Solving the Top Challenges of Legacy RDBMS Architectures with GridGain 9

Introduction 

Relational Database Management Systems (RDBMS) have dominated enterprise IT data infrastructure for decades, serving as the backbone for countless applications. Today, many applications still run on legacy RDBMS, which face significant challenges in meeting the demands of today's data-driven world. As enterprises increasingly require real-time analytics, artificial intelligence (AI), and the ability to handle ever-growing data volumes, the limitations of traditional RDBMS become apparent. The GridGain Unified Real-Time Data Platform offers a solution to these challenges, significantly accelerating legacy systems and addressing their limitations. The new version of the platform, GridGain 9, makes it easier than ever to overcome the constraints of legacy RDBMS with improved SQL capabilities, stronger consistency, and better developer experience.

Challenges of Legacy RDBMS

Legacy RDBMS face several significant challenges in the modern data landscape:

  1. Scalability: Horizontal scaling of legacy RDBMS is notoriously difficult. As data volumes and transaction loads increase, traditional RDBMS struggle to keep up, leading to performance bottlenecks and increased latency.
  2. Real-time Processing: Modern applications demand ultra-low latency, often on the scale of milliseconds or even faster. Traditional RDBMS architectures are not optimized for such rapid data processing, making it hard to meet these real-time requirements.
  3. Multi-model and Hybrid Workloads: Contemporary systems frequently need to integrate and process various types of data, combining transactional processing, historical analytics, stream processing, and AI. Legacy RDBMS are typically not equipped to handle such diverse and complex workloads efficiently.
  4. Cloud Transformation: Moving legacy RDBMS to the cloud, especially in a multi-cloud setup, is a complex and resource-intensive process. These systems are often tightly coupled with on-premise infrastructure, making cloud adoption challenging.

How GridGain Addresses Challenges of Legacy RDBMS

GridGain offers innovative solutions to the inherent limitations of legacy RDBMS:

  1. Horizontally Scalable Distributed Store and Compute Grid: GridGain’s architecture is designed for horizontal scalability, enabling seamless expansion to accommodate increasing data volumes and transaction loads without sacrificing performance.
  2. In-Memory Speed with On-Disk Persistence: By leveraging a memory-centric storage approach, GridGain offers rapid data access and processing while maintaining durability of an on-disk store. This ensures both speed and reliability.
  3. Support for SQL and NoSQL Data Models: GridGain enables a wide range of data processing capabilities, supporting both SQL and NoSQL models. This versatility allows for transactional applications, batch and streaming analytics, and AI model execution.
  4. Flexibility in Deployment: GridGain can be deployed across various environments, including public clouds, private clouds, multi-cloud setups, on-premise systems, and even mainframes. This flexibility facilitates IT transformation and cloud adoption.
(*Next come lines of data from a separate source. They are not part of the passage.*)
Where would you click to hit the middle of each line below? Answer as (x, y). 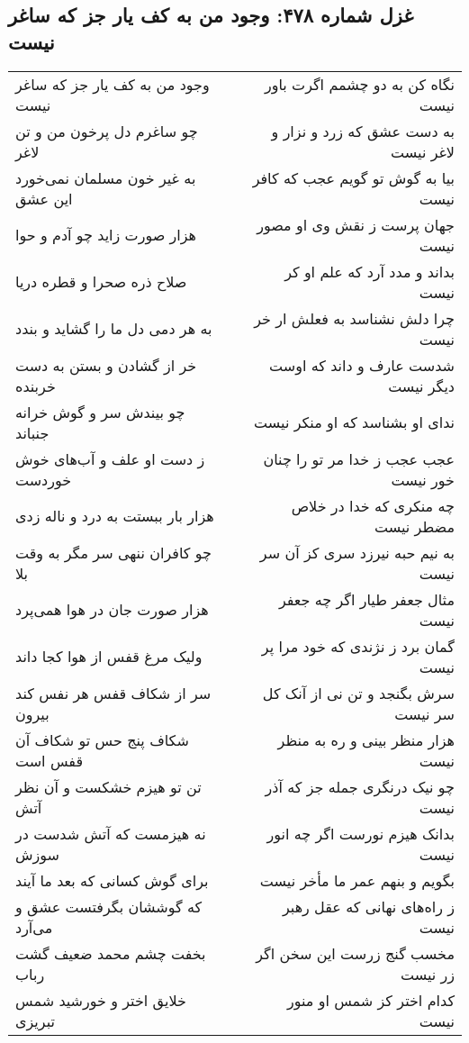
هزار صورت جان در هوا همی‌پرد (112, 610)
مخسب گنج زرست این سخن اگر (355, 953)
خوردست (44, 479)
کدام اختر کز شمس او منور (370, 1000)
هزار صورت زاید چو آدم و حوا (106, 235)
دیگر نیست (421, 385)
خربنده (36, 385)
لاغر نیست (423, 151)

No Rip-and-Replace Database Acceleration with GridGain

GridGain enables the acceleration of existing workloads without requiring a rip-and-replace migration from legacy systems. It can function both as an in-memory cache or as a standalone system of record.

  1. In-Memory Cache: When operating as an in-memory cache, GridGain acts as a layer between applications and existing RDBMS, utilizing the RDBMS as the persistence layer. This setup accelerates applications without impacting all legacy systems simultaneously.
  2. Standalone System of Record: When functioning as a standalone system of record, GridGain leverages its own on-disk persistence capabilities for data durability. This integration fits seamlessly into existing architectures while eliminating the limitations of legacy tools.

GridGain’s caching and system-of-record capabilities support an iterative approach to evolving enterprise IT infrastructure. Initially, caching can be used to gradually transition performance-sensitive applications to the new platform. Once all applications are ready, the legacy RDBMS can be entirely replaced with GridGain’s persistence layer.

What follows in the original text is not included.